Na última terça-feira, dia 24, foi realizada na Câmara Municipal de Niterói a audiência pública “Juventude quer Viver!”, levantando discussões a respeito da saúde mental e as políticas de segurança pública que queremos para a juventude de Niterói. 

A Frente PapaGoiaba esteve presente na audiência, levando a pesquisa  “A incidência do racismo na empregabilidade da juventude em Niterói e São Gonçalo”, estudo que foi desenvolvido pela Bem TV – Educação e Comunicação, em parceria com a Faculdade de Estatística da Universidade Federal do Rio de Janeiro (UFRJ), que investigou de que modo o racismo estrutural incide na vida da juventude negra que busca entrar no mundo do trabalho.

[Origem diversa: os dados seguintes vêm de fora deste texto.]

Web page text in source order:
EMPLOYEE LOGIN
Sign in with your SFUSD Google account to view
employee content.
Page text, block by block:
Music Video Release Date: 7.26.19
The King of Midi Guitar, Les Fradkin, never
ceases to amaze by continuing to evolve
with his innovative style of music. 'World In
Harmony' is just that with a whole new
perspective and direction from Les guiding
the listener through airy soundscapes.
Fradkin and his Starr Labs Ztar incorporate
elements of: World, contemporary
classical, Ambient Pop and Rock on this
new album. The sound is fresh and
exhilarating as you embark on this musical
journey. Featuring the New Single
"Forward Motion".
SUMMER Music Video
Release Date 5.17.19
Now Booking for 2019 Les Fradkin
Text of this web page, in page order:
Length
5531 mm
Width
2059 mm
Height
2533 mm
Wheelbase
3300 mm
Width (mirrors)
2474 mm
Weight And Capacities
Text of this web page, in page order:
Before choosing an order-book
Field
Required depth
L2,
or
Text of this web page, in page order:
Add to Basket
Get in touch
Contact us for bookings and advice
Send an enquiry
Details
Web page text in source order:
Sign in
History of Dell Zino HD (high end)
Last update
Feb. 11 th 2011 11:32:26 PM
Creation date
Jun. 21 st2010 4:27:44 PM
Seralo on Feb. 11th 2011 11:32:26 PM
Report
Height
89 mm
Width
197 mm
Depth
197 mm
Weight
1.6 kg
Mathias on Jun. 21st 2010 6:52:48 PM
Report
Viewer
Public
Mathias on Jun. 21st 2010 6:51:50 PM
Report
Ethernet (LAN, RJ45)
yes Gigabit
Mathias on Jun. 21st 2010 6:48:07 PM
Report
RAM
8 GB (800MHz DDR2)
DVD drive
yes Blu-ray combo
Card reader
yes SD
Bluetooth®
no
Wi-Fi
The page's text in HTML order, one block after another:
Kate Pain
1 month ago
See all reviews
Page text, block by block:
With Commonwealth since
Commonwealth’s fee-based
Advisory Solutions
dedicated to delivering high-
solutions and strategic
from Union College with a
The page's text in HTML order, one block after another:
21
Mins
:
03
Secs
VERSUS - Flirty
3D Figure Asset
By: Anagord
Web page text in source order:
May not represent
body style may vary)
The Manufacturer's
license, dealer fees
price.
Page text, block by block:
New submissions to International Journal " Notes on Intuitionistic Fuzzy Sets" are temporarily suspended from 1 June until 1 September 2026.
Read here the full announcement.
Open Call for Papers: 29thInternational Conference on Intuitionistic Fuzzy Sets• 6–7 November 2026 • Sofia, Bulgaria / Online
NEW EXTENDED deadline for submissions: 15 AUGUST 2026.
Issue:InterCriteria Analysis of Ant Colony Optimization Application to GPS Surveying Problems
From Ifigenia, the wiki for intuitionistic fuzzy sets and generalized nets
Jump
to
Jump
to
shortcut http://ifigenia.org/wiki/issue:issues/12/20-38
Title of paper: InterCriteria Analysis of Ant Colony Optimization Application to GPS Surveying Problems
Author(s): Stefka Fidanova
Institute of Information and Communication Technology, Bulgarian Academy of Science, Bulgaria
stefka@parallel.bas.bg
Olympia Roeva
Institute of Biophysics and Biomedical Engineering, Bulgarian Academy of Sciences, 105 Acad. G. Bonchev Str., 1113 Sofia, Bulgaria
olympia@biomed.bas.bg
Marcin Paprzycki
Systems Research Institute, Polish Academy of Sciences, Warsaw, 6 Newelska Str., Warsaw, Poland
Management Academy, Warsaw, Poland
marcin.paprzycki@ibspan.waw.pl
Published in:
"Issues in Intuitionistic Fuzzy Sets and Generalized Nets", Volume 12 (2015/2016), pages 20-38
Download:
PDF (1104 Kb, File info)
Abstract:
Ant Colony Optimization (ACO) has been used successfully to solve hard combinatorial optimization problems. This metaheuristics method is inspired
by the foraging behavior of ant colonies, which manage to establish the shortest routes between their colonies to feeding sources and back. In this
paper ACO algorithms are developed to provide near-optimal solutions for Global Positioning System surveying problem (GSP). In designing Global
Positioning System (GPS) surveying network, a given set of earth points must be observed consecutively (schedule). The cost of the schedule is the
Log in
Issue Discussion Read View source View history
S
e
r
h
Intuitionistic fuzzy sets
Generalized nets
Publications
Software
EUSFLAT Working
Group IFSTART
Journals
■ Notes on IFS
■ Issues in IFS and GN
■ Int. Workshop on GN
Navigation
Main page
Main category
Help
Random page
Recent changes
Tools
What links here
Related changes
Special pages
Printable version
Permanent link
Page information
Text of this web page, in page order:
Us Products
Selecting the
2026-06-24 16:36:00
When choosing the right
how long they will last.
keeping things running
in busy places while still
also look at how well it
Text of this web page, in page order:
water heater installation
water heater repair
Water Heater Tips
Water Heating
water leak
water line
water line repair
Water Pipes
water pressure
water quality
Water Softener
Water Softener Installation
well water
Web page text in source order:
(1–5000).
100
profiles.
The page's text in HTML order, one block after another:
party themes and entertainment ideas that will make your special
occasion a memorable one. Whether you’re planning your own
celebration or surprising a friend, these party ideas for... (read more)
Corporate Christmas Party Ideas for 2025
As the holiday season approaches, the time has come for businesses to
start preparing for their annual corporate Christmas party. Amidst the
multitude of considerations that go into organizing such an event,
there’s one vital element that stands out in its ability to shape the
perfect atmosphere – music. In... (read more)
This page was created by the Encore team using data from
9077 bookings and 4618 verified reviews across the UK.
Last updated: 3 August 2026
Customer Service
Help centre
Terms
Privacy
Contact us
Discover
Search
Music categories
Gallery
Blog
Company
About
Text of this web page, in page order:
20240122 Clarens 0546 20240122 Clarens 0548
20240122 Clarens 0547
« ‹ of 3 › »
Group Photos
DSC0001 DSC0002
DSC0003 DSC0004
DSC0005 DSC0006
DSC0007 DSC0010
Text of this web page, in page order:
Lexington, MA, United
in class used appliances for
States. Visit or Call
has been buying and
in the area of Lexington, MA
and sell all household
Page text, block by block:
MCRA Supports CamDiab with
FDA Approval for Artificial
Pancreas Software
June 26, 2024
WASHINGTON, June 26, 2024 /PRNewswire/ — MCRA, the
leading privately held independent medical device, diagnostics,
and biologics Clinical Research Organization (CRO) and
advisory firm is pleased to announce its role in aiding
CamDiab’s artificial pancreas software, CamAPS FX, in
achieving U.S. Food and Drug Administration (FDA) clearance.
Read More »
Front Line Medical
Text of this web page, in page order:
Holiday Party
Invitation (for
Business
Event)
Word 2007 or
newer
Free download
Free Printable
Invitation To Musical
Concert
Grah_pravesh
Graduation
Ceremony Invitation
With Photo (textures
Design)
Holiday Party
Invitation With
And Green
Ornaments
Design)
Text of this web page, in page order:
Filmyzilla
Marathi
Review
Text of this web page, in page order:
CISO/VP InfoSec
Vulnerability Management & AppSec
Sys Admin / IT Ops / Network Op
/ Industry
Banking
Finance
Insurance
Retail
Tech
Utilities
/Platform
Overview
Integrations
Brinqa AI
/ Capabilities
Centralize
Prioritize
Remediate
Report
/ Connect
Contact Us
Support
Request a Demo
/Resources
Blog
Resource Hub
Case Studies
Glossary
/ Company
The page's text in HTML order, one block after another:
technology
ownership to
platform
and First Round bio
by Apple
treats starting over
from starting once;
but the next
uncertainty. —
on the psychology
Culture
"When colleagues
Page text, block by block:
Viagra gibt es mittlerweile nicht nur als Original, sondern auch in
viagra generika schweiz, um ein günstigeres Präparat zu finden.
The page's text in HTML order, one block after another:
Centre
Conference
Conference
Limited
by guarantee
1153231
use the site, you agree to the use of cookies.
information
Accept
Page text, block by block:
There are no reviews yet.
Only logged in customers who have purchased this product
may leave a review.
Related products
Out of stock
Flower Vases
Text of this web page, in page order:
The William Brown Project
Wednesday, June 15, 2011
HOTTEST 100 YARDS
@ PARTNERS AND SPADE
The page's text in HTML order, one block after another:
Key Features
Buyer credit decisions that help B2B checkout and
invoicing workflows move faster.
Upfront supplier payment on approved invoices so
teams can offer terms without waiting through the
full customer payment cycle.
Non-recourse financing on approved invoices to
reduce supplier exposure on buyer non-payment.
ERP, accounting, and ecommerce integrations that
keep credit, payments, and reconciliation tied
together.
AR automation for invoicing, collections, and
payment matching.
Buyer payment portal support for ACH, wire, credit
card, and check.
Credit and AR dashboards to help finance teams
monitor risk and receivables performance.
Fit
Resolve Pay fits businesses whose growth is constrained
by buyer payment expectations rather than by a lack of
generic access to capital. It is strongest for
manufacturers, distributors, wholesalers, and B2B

Estiveram na mesa: Jaqueline Muniz (Professora do Departamento de Segurança Pública da UFF), Walkiria Nictheroy (UJS) e Helena Bretas (UNEGRO), Leonardo Giordano (vereador, PCdoB), Joaquim Jorge (Conselho de Igualdade Racial de Niterói), Graça Rafael (Pacto Pela Paz) e Raldo Bonifácio Costa Filho (diretor do Hospital Psiquiátrico de Jurujuba) e Márcia Corrêa e Castro, coordenadora da pesquisa “A incidência do racismo na empregabilidade da juventude em Niterói e São Gonçalo”.

“O projeto foi iniciado por uma organização da cidade que se chama BemTv. E isso começou porque a gente foi procurar dados sobre o desemprego da juventude negra em Niterói, e não haviam dados, não há esse recorte. Você até consegue identificar desemprego e juventude, desemprego população negra, mas o jovem negro que tá desempregado, que tá subempregado, isso não tem dados na cidade de Niterói. E o que isso tem a ver com essa audiência pública? Isso tem  a ver porque a violência letal, em geral tá relacionada a outros tipos de violência. Todo mundo sabe que um jovem que tem perspectiva de vida têm acesso a educação, tem acesso a emprego, tem acesso a renda ele vai tá muito menos vulnerável a violência letal do que um jovem que não acessa a escola, não acessa a educação ou que acessa de maneira precária, que não tem perspectiva de emprego, tá subempregado e é por isso que a gente foi estudar”, conta Márcia Corrêa e Castro.